Travelling Educates Our Children
For me, travel is important family time. But more than that it gives us the opportunity to instil a sense of knowing your place in the world – we think this is important for our children. It is important for them to see that they are the same as others, just living in another part of the world. Hopefully it will also give them a sense of belonging to something greater, to being a global citizen. We try to teach responsible travel and to be respectful travellers. I love that they have formed their own friendships with local people from our travels with language not being a barrier.
Future Travel Plans
We plan to head to Siem Reap in Cambodia this year. Angkor Wat holds a mysteriousness that fascinates me. Boyds plans are further afield, he wants to show us Canada. Obviously I’m not complaining, the Northern lights have been on my to-do-list from the beginning. We travel because the idea of not travelling and seeing our world feels wrong. I keep returning to a well known quote by Mark Twain that my mum gave me as a poster when I was about 20, “Travel is fatal to prejudice, bigotry and narrow-mindedness” and so for these reasons and many more, we have both travelled and for as long as we can we will keeping travelling.

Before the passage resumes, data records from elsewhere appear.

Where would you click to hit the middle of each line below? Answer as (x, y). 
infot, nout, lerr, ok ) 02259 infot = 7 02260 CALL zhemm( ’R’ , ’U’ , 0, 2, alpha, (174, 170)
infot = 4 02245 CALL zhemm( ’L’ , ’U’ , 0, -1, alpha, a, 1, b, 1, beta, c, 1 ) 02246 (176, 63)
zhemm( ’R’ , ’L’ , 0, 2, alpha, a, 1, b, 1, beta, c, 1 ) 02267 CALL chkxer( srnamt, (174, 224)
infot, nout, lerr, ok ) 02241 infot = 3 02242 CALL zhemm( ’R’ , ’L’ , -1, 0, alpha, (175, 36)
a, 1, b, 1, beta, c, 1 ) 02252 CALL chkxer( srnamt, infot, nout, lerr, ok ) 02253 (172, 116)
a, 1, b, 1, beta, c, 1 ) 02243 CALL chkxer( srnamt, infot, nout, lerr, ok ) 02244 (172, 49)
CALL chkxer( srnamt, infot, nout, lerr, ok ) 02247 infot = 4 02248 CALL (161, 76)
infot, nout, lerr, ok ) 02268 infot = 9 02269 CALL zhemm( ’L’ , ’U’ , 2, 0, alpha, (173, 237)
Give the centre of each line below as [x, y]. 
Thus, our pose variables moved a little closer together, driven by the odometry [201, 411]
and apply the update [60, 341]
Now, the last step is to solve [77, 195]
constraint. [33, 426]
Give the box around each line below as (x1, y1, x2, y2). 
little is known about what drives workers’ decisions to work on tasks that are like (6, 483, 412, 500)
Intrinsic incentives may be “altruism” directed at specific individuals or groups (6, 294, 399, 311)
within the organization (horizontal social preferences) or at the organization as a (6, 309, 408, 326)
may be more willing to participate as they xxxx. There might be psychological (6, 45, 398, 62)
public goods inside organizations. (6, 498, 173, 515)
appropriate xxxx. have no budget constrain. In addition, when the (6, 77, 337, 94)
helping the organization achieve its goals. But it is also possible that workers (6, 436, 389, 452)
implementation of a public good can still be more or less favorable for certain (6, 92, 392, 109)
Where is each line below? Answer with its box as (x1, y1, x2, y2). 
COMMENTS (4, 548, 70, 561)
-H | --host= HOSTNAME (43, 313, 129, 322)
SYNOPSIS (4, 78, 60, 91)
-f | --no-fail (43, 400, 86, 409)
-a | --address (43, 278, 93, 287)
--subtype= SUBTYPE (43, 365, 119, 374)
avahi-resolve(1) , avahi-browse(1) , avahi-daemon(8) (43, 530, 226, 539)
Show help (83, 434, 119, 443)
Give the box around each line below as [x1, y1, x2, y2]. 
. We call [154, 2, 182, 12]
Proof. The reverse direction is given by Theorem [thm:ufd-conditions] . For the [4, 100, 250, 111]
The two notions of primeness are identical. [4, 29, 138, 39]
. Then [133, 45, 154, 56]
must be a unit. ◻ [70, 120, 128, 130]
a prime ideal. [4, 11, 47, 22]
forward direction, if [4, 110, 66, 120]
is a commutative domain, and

A Near Tragedy & Family Travel Insurance
Whilst in Bali, our daughter slipped on wet tiles and slid under the second storey balcony railing. Watching your daughter fall two stories to the ground is nothing short of horrifying! Fortunately she has since made a full recovery and is beautiful, healthy and happy.
One of the first questions asked when at the hospital was – did we have travel insurance? Luckily, the answer was yes. We provided our details and from that moment forward, we did not have to worry about paying or dealing with hospital administration. Our travel insurance company looked after everything. Furthermore, they called daily to check on our daughter and offer assistance and well wishes. During a very stressful time, our travel insurance provider alleviated a great deal of stress – both emotionally and financially.
We have experienced the unexpected, formed life long memories and friendships and greatly enriched our lives thanks to travel.